Celles-ci constituent un témoignage exceptionnel et très émouvant sur le quotidien de la dernière famille impériale russe, accompagné d'une vision personnelle et intéressante sur les évènements politiques qui ont eu lieu durant le règne de Nicolas II. Il mettra en valeur l'honnêteté foncière et la loyauté envers ses alliés d'un souverain souvent décrié.
L'écriture est très agréable et fluide.
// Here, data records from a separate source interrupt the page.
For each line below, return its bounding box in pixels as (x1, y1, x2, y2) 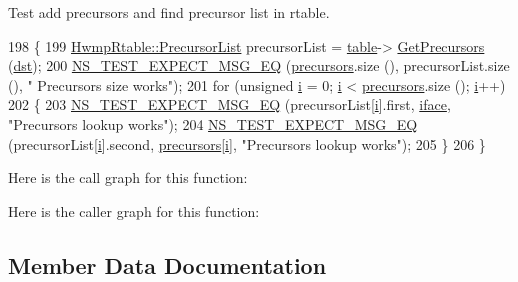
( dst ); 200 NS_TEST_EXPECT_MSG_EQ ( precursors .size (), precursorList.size (8, 55, 510, 76)
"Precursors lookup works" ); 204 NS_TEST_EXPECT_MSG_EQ (8, 113, 418, 134)
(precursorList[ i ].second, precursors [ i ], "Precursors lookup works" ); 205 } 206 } (8, 133, 486, 154)
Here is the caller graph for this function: (8, 200, 260, 221)
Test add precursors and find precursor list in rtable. (8, 2, 330, 22)
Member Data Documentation (8, 249, 327, 280)
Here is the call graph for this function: (8, 167, 248, 188)
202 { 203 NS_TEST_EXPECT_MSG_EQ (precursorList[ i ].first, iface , (8, 94, 451, 115)
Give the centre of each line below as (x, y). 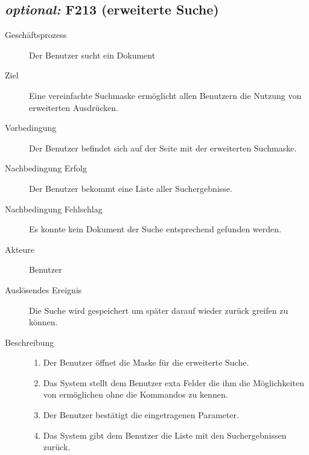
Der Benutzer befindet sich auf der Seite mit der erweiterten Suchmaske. (163, 148)
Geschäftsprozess (36, 35)
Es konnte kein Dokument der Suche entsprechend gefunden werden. (155, 229)
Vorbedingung (31, 128)
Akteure (20, 249)
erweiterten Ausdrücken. (74, 107)
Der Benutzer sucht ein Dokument (92, 55)
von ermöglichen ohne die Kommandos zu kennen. (135, 394)

Ce témoignage historique s'avère précieux et touchant
Pierre Gilliard partage les peines et les joies de la famille Romanov, enfants comme adultes, jusque dans les jours sombres et angoissants de l'exil après la Révolution.
Devenu au fil du temps un proche du Tsar, il critique cependant les erreurs de jugement et d'appréciation de celui-ci, et de son entourage dans le gouvernement de l'Etat.
Il pense que l'autocratie, arc-boutée sur des traditions ancestrales a conduit le tsarisme à sa chute, faute d'ouverture sur une société en pleine mutation.
Les effusions de sang qui en découleront seront la conséquence de mauvais choix politiques, et de la désinformation d'un monde replié sur lui-même.

Le récit de cette tragédie et de cette descente aux enfers se
lit avec cependant un grand intérêt. le style est dynamique et soutenu tout au long de l'ouvrage : l'amour profond et indéfectible qui régit les relations entre l'empereur, sa femme et leurs enfants ne s'éteindra qu'avec le massacre perpétré par les bolcheviks dans les caves de la maison Ipatiev.
Riche, documenté et très émouvant il ne peut laisser insensible le lecteur, les personnages révélant leur noblesse dans la tragédie qu'ils vont affronter. Il propose une nouvelle approche, et met en lumière des aspects de la réalité jusque là ignorés, et qui résonnent avec des accents de sincérité.